» AIM OF THE EXERCISE:
The following entries should be restated word for word, pictures excluded.

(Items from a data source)
-------------------------

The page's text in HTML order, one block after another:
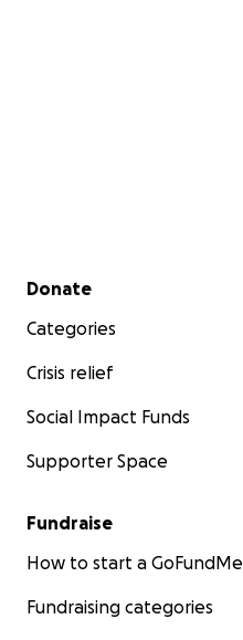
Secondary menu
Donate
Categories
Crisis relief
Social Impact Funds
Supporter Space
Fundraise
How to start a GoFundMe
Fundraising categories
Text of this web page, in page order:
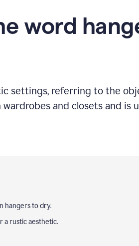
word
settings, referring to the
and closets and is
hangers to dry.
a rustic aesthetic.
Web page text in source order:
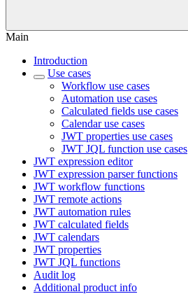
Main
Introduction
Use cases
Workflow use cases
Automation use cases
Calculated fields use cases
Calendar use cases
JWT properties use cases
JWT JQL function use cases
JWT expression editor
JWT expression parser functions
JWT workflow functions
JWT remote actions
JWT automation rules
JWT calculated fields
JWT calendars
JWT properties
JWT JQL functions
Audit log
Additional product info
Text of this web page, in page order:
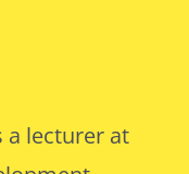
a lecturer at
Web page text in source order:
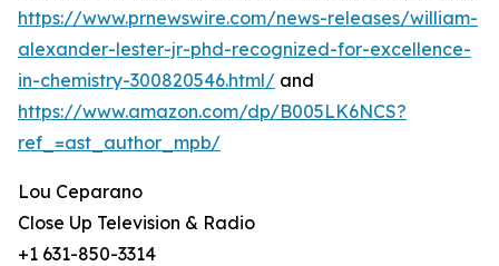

-------------------------

» ANSWER SECTION:
The page's text in HTML order, one block after another:
Secondary menu
Donate
Categories
Crisis relief
Social Impact Funds
Supporter Space
Fundraise
How to start a GoFundMe
Fundraising categories
Text of this web page, in page order:
word
settings, referring to the
and closets and is
hangers to dry.
a rustic aesthetic.
Web page text in source order:
Main
Introduction
Use cases
Workflow use cases
Automation use cases
Calculated fields use cases
Calendar use cases
JWT properties use cases
JWT JQL function use cases
JWT expression editor
JWT expression parser functions
JWT workflow functions
JWT remote actions
JWT automation rules
JWT calculated fields
JWT calendars
JWT properties
JWT JQL functions
Audit log
Additional product info
Text of this web page, in page order:
a lecturer at
Web page text in source order:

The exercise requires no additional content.